В армии моей, однако же, недостаёт храброго вашего войска; я с нетерпением ожидаю соединения оного со мною, отчего единственно ныне зависит совершённое поражение и истребление неприятеля, который намерен, по направлению из Борисова, Шалочина и Орши, с частью своих сил ворваться в Смоленск, посему настоятельнейше просил я князя Багратиона действовать на Оршу, а ваше высокопревосходительство именем армии и отечества прошу идти как можно скорее на соединение с моими войсками. Я надеюсь, что ваше высокопревосходительство удовлетворите нетерпению, с коим вас ожидаю, ибо вы и войска ваши никогда не отказывали, сколько мне известно, случаем к победам и поражению врагов».

Прочёл это письмо атаман, прочёл раз, другой, потом собрал вокруг себя полковников своих и прочёл им лестный для войска Донского отзыв военного министра.

— Я бы три раза мог соединиться с Первой армией, — сказал атаман, — хотя бы даже и с боем. Первый раз чрез Вилейку, другой раз чрез Минск и третий раз от Бобруйска мог пройти чрез Могилёв, Шклов и Оршу, когда ещё неприятель не занимал сих мест, но мне вначале от Гродно ещё велено действовать во фланг, что я исполнял от двенадцатого июня по двадцать третье число, и, я вам скажу, не довольно во фланг, другие части мои были и в тылу, когда маршал Даву находился при Кишнево; а потом я получил повеление непосредственно состоять под командой князя Багратиона. Тогда я, по повелению его, прикрывал Вторую армию от Николаева, чрез Мир, Несвиж, Слуцк и Глусск до Бобруйска, ежедневно, если не формальной битвой, то перепалкой, сохранил все обозы, а армия, я вам скажу, спокойно делала одни форсированные переходы до Бобруйска. Тут я получил от Михаила Богдановича (Барклая-де-Толли) повеление следовать непременно к Первой армии, о чём было предписано и князю Багратиону. Вы помните, он меня, я вам скажу, отпустил весьма неохотно, оставив у себя девять полков донских и один бугский, хотя сказано ему было только восемь оставить. Я не оспаривал, я вам скажу, о двух остальных полках и пошёл поспешно к старому Быхову, минуя в ночь армию, идущую по пути к Могилёву... Вы помните, атаманы-молодцы, как нагнал меня на почтовой бричке князь Багратион у самого Старого Быхова и объявил мне, что будет иметь генеральное сражение с армией Даву при Могилёве, и я должен был остаться на два дня, ибо-де сих резонов за отдалённостию главному начальству неизвестно было; говорил он тогда, что он меня оправдает пред начальством и даст на то мне повеление.
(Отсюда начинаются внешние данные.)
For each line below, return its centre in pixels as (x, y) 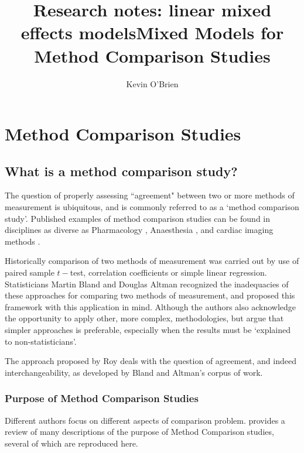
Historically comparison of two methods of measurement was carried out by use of (152, 261)
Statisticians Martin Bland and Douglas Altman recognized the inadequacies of (147, 284)
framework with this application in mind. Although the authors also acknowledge (150, 306)
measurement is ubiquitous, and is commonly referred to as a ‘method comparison (152, 207)
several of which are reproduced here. (71, 443)
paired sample (30, 272)
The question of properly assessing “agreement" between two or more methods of (150, 195)
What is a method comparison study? (121, 171)
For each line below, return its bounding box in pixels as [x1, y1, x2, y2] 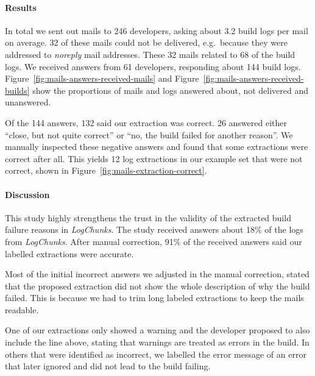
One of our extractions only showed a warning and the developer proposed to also [5, 324, 310, 336]
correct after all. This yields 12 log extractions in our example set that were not [5, 152, 303, 165]
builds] [5, 83, 30, 96]
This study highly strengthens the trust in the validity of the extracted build [5, 211, 291, 224]
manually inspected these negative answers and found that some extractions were [5, 140, 308, 153]
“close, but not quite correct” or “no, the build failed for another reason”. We [5, 128, 293, 141]
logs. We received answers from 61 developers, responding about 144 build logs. [5, 60, 301, 73]
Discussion [5, 188, 50, 200]
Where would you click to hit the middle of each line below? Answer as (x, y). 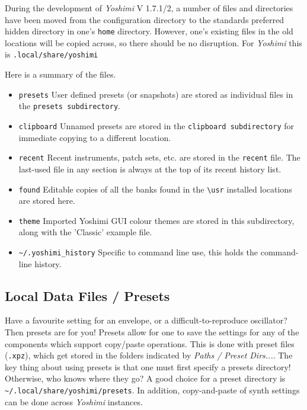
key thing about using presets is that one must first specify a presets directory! (148, 366)
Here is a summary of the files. (60, 74)
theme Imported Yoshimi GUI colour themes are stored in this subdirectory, (156, 220)
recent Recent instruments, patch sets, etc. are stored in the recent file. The (159, 157)
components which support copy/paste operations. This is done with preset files (150, 343)
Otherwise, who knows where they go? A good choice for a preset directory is (145, 378)
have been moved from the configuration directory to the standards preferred (145, 19)
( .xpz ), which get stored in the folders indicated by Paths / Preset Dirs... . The (149, 355)
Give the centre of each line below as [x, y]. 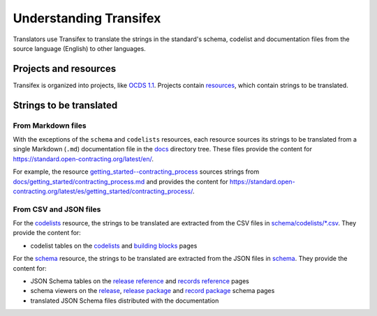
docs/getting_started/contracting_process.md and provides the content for [120, 181]
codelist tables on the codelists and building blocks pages [114, 246]
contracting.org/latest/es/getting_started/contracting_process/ [103, 191]
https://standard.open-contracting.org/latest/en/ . [83, 159]
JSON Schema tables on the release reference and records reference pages [140, 281]
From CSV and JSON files [57, 209]
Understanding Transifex [87, 18]
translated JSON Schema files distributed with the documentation [125, 301]
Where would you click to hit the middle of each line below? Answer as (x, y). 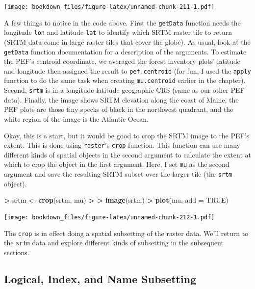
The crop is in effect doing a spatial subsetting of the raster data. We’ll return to (126, 233)
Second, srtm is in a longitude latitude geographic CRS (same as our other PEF (124, 90)
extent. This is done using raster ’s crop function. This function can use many (122, 145)
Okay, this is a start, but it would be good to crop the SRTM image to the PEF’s (127, 135)
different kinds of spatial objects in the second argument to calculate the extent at (127, 154)
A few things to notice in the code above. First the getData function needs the (122, 22)
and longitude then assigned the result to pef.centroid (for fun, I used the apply (127, 70)
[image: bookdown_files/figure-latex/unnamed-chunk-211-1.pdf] (109, 7)
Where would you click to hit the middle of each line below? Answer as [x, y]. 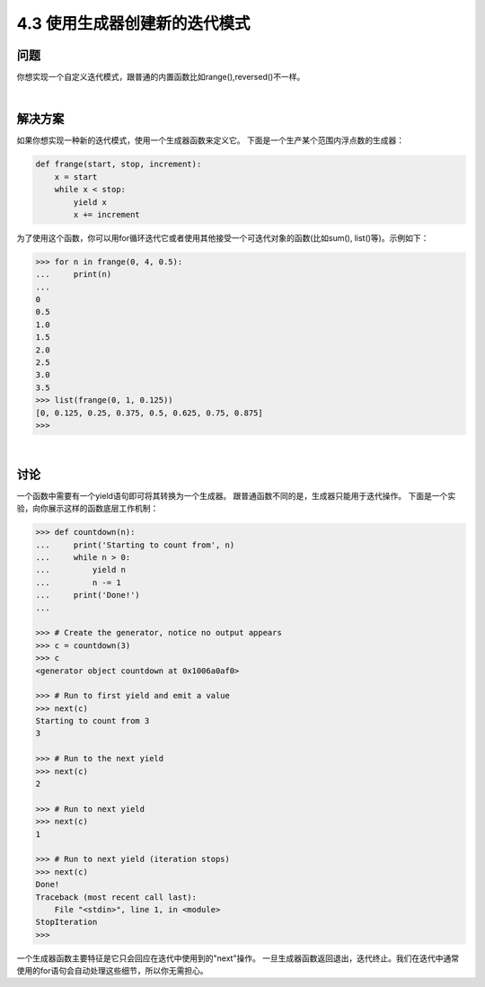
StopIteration [66, 922]
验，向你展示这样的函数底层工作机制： [88, 509]
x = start [76, 177]
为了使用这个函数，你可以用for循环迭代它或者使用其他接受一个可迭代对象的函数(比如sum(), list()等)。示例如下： [223, 237]
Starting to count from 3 [93, 721]
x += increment [107, 214]
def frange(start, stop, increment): [119, 164]
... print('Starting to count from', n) [135, 545]

Тогда я и сам, рассудя, принял в резон и остался. Вместо того, вы, господа, это помните, генерального дела не было, а была одиннадцатого числа битва, и довольно порядочная. С обеих сторон если не десять, то девять тысяч убитыми и ранеными пало, что мне точно известно. Нашего урона был очевидец, я вам скажу, а об уроне неприятельском узнал на другой день от взятого пред Могилёвом в плен офицера. И теперь мы все перед неприятелем, и я вам скажу, что, быть может, нам прибыльней скорее соединиться с Первой армией, ибо, как она находится позади, нам и дела меньше будет. Как думаете, господа?

Зашумели, заспорили молчавшие доселе полковники. Громким гулом наполнилась изба.

— Где больше боя, там больше славы! — сказал полковник Балабин, вставая пред атаманом.

— Верно сказано, — молвил генерал Иловайский.

— Драться-то лучше, чем так дуром отступать, — проговорил, расправляя усы, полковник Сипаев.

— Ваше высокопревосходительство, — кричал «письменюга» Каргин, — дозвольте слово молвить. Вот с шестнадцатого июня и до сей поры, около месяца уже будет, без роздыха мы всякий день форсированные марши делали, лошади в полках притупели, и много раненых и усталых брошено — дозвольте отдохнуть хоть маленько.

— О, отдохнуть бы не мешало, — поддержал Каргина Луковкин.

— Хоть бы денька два вздохнуть, не седлать бы!

Балабин, Иловайский и те стояли за то, что отдых будет необходим.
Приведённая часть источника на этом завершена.